|Ed Hare, John Hunt (Woods Hole), Tom Hoering, Marilyn 1981|
In graduate school, I paid no attention to the relative proportions of women to men. I was engaged in my studies and ignored the fact that all of the faculty were men, and most of the fellow graduate students were men. As long as there were undergraduates around, it never seemed like an overwhelming number of male cohorts.
Not until I arrived at the Geophysical Laboratory, a rarefied environment on a hilltop in Northwest Washington, DC, was I aware of how rare I was at that time.
There were no other women postdoctoral fellows or staff scientists in 1977-1979. Every summer, a few women from other universities would arrive and work as interns. The Director of the Lab addressed memos to Dr. Hoering, Dr. Hare, and Mrs. Estep (my married name at the time). The only other woman scientist, on staff in the 1960s briefly, was referred to as Mrs. Donnay, who was married to Dr. Donnay, both of them crystallographers. Of course, “Mrs.” Donnay was in her own right Dr. Gabriel Donnay. A senior woman professor from France, who visited frequently and had been a postdoc in the 1960s, was called Mrs. Velde, since she married another postdoc, Dr. Velde. “Mrs.” Dr. Professor Danielle Velde was by far the more prominent scientist, with a long productive career as a petrologist at the University of Paris.
At this time, visiting speakers at the Geophysical Lab during the 1970s and 80s, were used to addressing a male audience. I was often the only woman attending the seminar.

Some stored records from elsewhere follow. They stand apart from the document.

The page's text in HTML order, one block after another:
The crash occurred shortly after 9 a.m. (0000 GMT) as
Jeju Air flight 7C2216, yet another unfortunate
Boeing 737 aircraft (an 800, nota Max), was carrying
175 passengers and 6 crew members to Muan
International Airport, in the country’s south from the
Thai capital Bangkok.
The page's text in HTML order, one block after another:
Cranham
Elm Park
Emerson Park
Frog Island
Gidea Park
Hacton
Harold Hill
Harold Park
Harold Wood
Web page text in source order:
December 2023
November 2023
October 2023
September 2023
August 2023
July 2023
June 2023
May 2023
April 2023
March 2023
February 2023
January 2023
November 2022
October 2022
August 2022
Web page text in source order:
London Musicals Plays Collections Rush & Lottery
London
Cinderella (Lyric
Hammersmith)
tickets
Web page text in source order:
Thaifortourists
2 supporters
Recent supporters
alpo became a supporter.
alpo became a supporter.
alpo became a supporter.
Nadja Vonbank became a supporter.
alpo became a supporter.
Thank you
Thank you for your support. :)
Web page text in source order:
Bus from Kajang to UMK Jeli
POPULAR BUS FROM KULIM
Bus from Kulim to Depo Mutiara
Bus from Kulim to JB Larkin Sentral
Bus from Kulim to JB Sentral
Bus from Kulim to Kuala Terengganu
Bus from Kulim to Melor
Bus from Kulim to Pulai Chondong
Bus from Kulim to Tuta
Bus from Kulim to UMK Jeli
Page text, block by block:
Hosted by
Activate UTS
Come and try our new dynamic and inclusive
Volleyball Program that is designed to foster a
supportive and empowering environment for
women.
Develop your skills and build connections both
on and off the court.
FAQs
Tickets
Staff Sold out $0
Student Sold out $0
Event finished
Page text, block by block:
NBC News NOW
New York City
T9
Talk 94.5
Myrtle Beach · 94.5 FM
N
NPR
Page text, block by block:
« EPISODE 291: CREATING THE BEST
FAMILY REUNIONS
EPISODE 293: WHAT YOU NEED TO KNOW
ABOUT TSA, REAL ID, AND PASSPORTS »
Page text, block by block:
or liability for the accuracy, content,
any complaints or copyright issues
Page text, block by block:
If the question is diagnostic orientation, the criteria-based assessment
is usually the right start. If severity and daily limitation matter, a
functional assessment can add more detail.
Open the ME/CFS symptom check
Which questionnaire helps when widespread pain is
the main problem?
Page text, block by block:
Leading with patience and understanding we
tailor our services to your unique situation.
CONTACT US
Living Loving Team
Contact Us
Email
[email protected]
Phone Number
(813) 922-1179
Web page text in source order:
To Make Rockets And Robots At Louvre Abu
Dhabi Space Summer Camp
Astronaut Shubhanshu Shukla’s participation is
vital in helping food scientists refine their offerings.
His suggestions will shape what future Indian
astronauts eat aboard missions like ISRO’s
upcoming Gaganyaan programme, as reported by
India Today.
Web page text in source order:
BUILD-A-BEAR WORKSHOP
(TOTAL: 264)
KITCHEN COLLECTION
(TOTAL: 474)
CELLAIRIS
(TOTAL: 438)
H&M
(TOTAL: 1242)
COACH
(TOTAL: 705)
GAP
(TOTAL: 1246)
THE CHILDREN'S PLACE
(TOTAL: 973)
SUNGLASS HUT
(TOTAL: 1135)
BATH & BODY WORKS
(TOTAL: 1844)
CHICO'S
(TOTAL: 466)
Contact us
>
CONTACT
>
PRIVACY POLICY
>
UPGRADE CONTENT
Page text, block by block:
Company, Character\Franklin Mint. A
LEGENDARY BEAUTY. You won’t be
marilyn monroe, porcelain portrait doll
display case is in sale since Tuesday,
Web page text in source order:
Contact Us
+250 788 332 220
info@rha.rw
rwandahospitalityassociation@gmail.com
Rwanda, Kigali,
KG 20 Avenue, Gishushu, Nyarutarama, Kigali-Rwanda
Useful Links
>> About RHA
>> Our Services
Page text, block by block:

Male speakers took full advantage of the sex-biased audience. One prominent male professor from a California university punctuated the sections of his seminar with photos of naked women. Thinking back to the 1990s, one of my colleagues tells this story:
“I was recently talking with a couple colleagues about how there were postcards of women in skimpy bathing suits taped up on a wall in the laboratory where I did my graduate work. Now, this was a laboratory of someone who has high respect for all the women in his life – however, it did not dawn on him to take these postcards down until a comment by a new woman postdoc prompted him to. I suspect this being his first woman postdoc and his noting her attitude may have jarred his understanding from simply a joke amongst male colleagues and students to the reality of what it meant to all the rest of his colleagues and students. “
Off-color jokes and swearing were not common at the Carnegie, because in general I worked with gentlemen. However, in attending conferences and interacting with outside scientists, it was clear that women in the earth sciences were not taken seriously. When I started to look for a full-time position as an Assistant Professor in 1979, I am fairly certain that my applications were not reviewed as fairly as those of my male colleagues. For example, two men in the stable isotope biogeochemistry field, all of us recent Ph.D.s, were interviewed at the Geophysical Lab, before I was even considered to be a viable candidate for a permanent position.
After my divorce, I was stuck with the chore of changing my name from Marilyn L. F. Estep back to Marilyn L. Fogel. In 1974, before I’d published any papers, it was a simple thing to change your name to your husband’s name. When I married Chris Swarth, a name change was out of the question. Personally, some people call me Marilyn Swarth, including my own mother, who could not fathom not having her husband’s last name. In the science world, I am often just known as “Marilyn”—a distinctive first name in the biogeochemistry field. Young scientists often ask me if they should change their name. I usually advise them to keep their own name, unless they really despise their given name, which is rare. Nowadays, most people are familiar with husbands and wives having different names.